Runs for minutes → sticky-routed by conversation_id, so in-memory state is reused, plus built-in conversation memory that persists across runs (native to Claude / OpenAI Agents / LangGraph / CrewAI). Step retries live in your framework loop.
Picked up later → native cron (schedules in edgeone.json) can trigger an agent on a schedule, and since state is keyed by conversation_id, it resumes from the prior context.
The edge bet is really about distribution + the fast path — the heavy work runs where it should. Curious what you're building!
Congrats Kitty and team. The sandboxed tools part is the most interesting to me. Do you have examples of what kind of tool permissions or isolation developers can control?
Tencent EdgeOne
@orman_canida Thanks — the sandbox is my favorite part too.
Isolation: every conversation gets its own sandbox instance (Tencent Cloud isolated instances), keyed by conversation_id and physically isolated from other conversations. It auto-recycles on timeout, and you can extendTimeout() or kill() it yourself.
Tool permissions: you decide exactly which tools the LLM can see — context.tools.all() for everything, grouped subsets like context.tools.files() / context.tools.browser(), or hand-pick with context.tools.get(name). So you can hand an agent only file access, without shell or browser.
On the developer side you also get the raw atomic APIs (context.sandbox.commands / files / browser / runCode), with per-command control over user / env / cwd / timeout.

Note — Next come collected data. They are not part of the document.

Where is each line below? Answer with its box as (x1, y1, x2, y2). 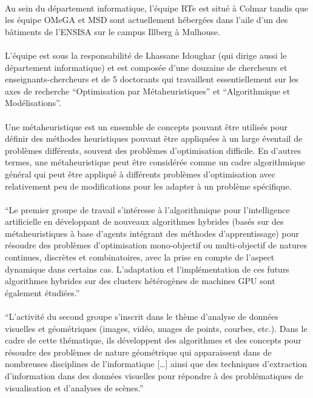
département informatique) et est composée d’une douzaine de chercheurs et (5, 61, 288, 73)
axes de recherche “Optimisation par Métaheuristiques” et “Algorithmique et (5, 84, 291, 97)
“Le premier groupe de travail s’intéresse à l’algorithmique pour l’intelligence (5, 203, 290, 216)
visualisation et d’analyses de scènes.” (5, 381, 144, 394)
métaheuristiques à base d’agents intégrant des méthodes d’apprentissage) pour (5, 227, 299, 239)
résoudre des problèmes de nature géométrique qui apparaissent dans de (5, 345, 272, 358)
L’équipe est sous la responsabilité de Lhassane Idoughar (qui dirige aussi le (5, 48, 287, 61)
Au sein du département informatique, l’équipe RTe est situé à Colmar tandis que (5, 1, 308, 14)

Happy to point you at a template if you tell me what you're building!
KnowU
Congrats on shipping this. Agent demos are easy now, but production is still messy. Memory, tracing, scaling, storage, all the boring stuff is exactly where most projects slow down.
Tencent EdgeOne
@carlvert You just described our entire reason for building this. The "boring stuff" is exactly where projects stall — and it's boring precisely because everyone has to rebuild it from scratch every time. We figured that should just come with the platform, so you can spend your time on the agent, not the plumbing. Thanks for getting it so precisely!